In order to get from one place to another, pedestrians and cyclists always had to make significant detours. This has now changed: in the past two years, several new bridges have been completed or are currently under construction in the harbour area. 

Eliasson’s Cirkelbroen, which is 40 metres long, is one of the smaller bridges at the harbour. But it fills a significant gap. Although it is directly opposite the National Library, the southern part of Christiansbro island was, until recently, a rather dull living and office district in the middle of bustling Christianshavn. Canals surrounded the area, which had no bridges to connect it to the rest of the city. Since the 1990s, the Nordea Bank has been located in a building complex designed by Henning Larsen.

The Nordea-fonden, the bank’s foundation, endowed the city with the long-awaited bridge. Eliasson designed a bridge for strollers and idlers rather than for those rushing from one side to the other. In fact, the main commuter traffic in this legendary cycling town is found elsewhere. Five circular concrete platforms are each supported by a central steel mast.  
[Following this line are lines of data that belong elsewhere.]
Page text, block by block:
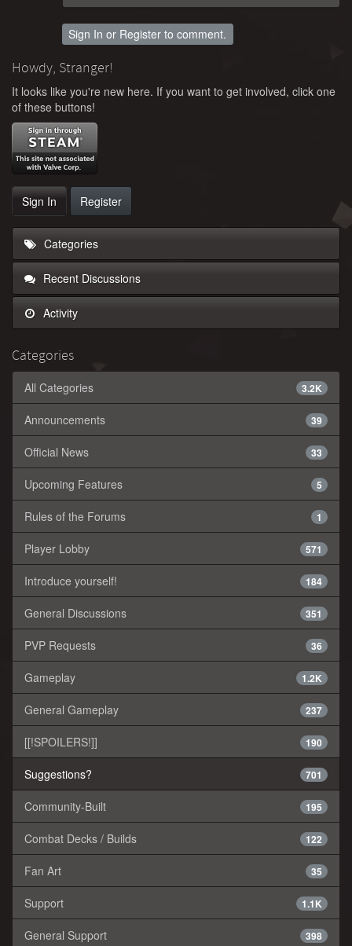
Sign In or Register to comment.
Howdy, Stranger!
It looks like you're new here. If you want to get involved, click one
of these buttons!
Sign In Register
Categories
Recent Discussions
Activity
Categories
3.2K
All Categories
39
Announcements
33
Official News
5
Upcoming Features
1
Rules of the Forums
571
Player Lobby
184
Introduce yourself!
351
General Discussions
36
PVP Requests
1.2K
Gameplay
237
General Gameplay
190
[[!SPOILERS!]]
701
Suggestions?
195
Community-Built
122
Combat Decks / Builds
35
Fan Art
1.1K
Support
398
General Support
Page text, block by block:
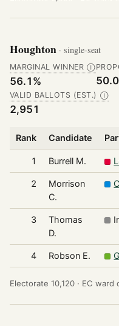
Houghton · single-seat
MARGINAL WINNER Ⓘ
56.1%
VALID BALLOTS (EST.) Ⓘ
2,951
Rank Candidate
1 Burrell M.
2
Morrison
C.
3
Thomas
D.
4 Robson E.
Electorate 10,120 · EC ward

Three of these masts are anchored firmly underground. A 25-metre segment of two circles can be turned in order to allow boats from the canals of Christianshavn to pass. Skippers can open the bridge as needed using a chipcard. The opening process takes about 20 seconds. 

Sailboats, apart from a few historical museum and restaurant vessels, have become a rarity in the centre of Copenhagen. Nonetheless, Eliasson was inspired by the image of typical yacht harbours with their boats moored cheek by jowl. From a distance, it looks as if a fleet of ocean-going yachts were anchored in the harbour, but the non-maritime red bridge balustrades give the game away. These are accented at night with LED lighting along the handrails. Moreover, two LED floodlights on each mast illuminate the bold rigging from which the platforms are suspended from the steel masts.